I'm also trying to decide whether to keep this car out of warranty. In the last 4 months I've had tons of electrical problems. The chargeport, on-board charger, TPMS, DC to DC converter, headlights all failed. Finally just a few days ago the HV battery failed. Car had to be towed 3 times. I have the ESA and each of those issues cost me a deductible, as they happened several weeks apart. I would get the car back from service, then something else would fail. Probably root cause of all these electrical failure was the HV battery all along, so now that it has finally been replaced (under warranty), maybe the car will be good for more than 3 weeks without something new failing on me.

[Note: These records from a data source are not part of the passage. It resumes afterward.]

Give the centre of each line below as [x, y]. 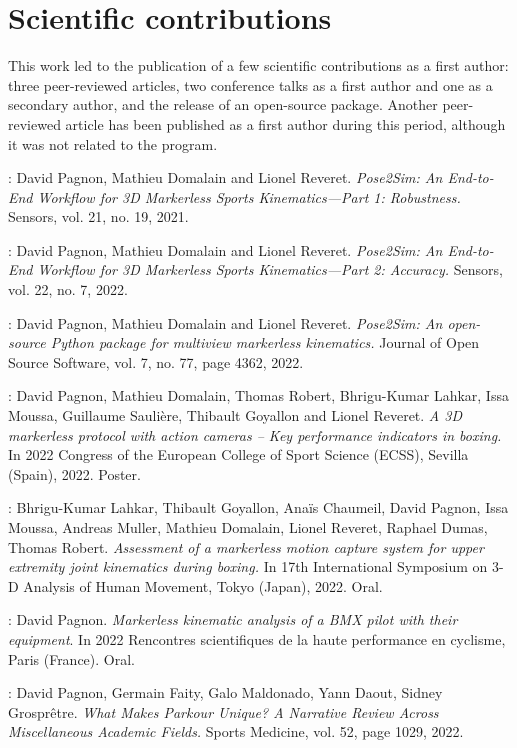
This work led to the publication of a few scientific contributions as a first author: [258, 65]
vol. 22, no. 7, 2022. [68, 289]
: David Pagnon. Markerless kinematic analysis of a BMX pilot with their [233, 619]
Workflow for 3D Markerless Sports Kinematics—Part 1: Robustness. [249, 196]
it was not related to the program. [113, 143]
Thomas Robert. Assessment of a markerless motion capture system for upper [246, 546]
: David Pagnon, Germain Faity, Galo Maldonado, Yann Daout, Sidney [225, 692]
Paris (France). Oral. [71, 658]
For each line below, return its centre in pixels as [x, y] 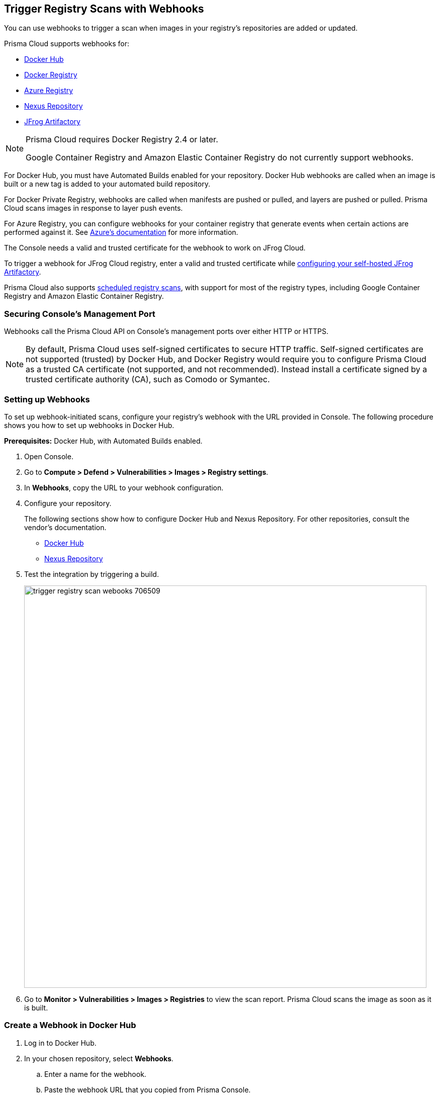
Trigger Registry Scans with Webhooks [104, 9]
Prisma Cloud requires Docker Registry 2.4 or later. [122, 140]
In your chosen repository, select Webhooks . [99, 1058]
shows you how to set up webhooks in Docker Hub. [89, 425]
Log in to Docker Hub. [60, 1043]
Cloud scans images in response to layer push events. [94, 208]
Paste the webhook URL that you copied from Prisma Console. [148, 1089]
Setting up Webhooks [47, 399]
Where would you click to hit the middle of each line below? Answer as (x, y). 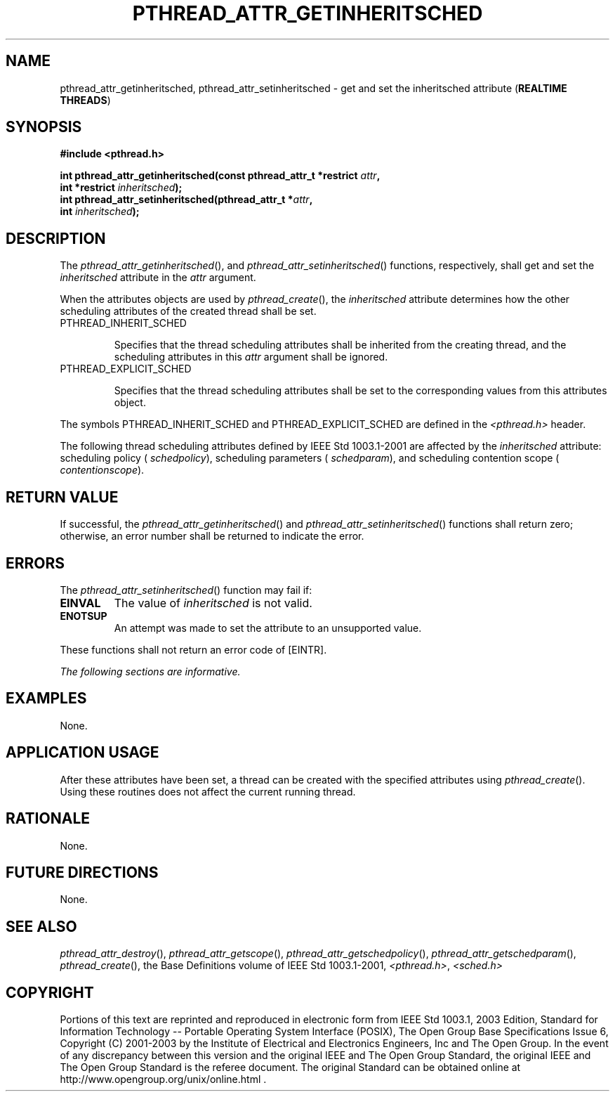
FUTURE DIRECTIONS (82, 872)
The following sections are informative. (150, 671)
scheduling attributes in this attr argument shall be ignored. (251, 357)
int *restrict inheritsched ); (121, 188)
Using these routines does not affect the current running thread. (208, 791)
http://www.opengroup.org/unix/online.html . (163, 1079)
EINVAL (80, 603)
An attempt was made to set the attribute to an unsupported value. (268, 628)
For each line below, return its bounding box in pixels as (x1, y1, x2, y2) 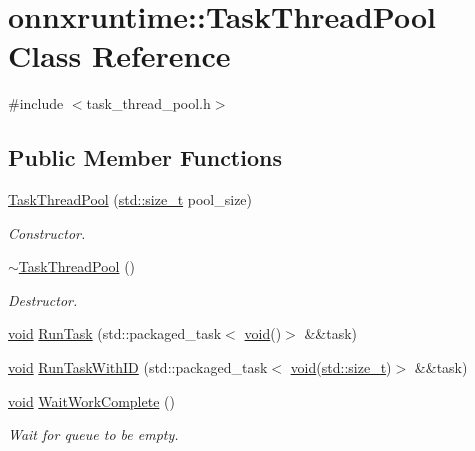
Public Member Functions (8, 142, 282, 173)
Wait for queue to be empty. (8, 424, 179, 445)
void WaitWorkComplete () (8, 390, 175, 411)
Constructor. (8, 222, 86, 243)
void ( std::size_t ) (290, 357, 392, 378)
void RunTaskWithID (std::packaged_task (8, 357, 268, 378)
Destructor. (8, 289, 78, 310)
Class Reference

Model S refresh are sure looking nice about now...
 
I just sold it a month ago via Carvana. I loved the car, even 8 years later, but did not want to own it outside of the battery/drive train warranty. Big ticket items that needed to be repaired:
  • Drive unit, for excessive noise @ ~10K miles, under warranty
  • DC-DC contactor @ ~40K miles, under warranty
  • Driver's side door handle @ ~90K miles, under warranty
  • On-board DC charger replacement @ ~105K miles, ~$2,500 (essentially the same issue you had)
  • Passenger's side door handle @ ~110K miles, ~$250
  • HV battery pack @ ~136K for > 30% degradation, under warranty
I will point out that are 3rd-party shops that will do repairs of the drive unit and battery packs now, which can significantly reduce cost of repairs. Check with your local Tesla Owners Club and or search these forums for details.
Can I ask what you got for your '13 Tesla (w/ details (i.e., miles, options))? Did it take awhile (being that your warranty was pretty much over) to sell? Mine is the 'first edition' '12 MS w/ 50kmi Performance Version (pretty much all the upgrades except the moon roof). A purchased the car last April at 40kmi for $35k. Out of curiosity I inquired what Tesla would offer me -- they offered $25k.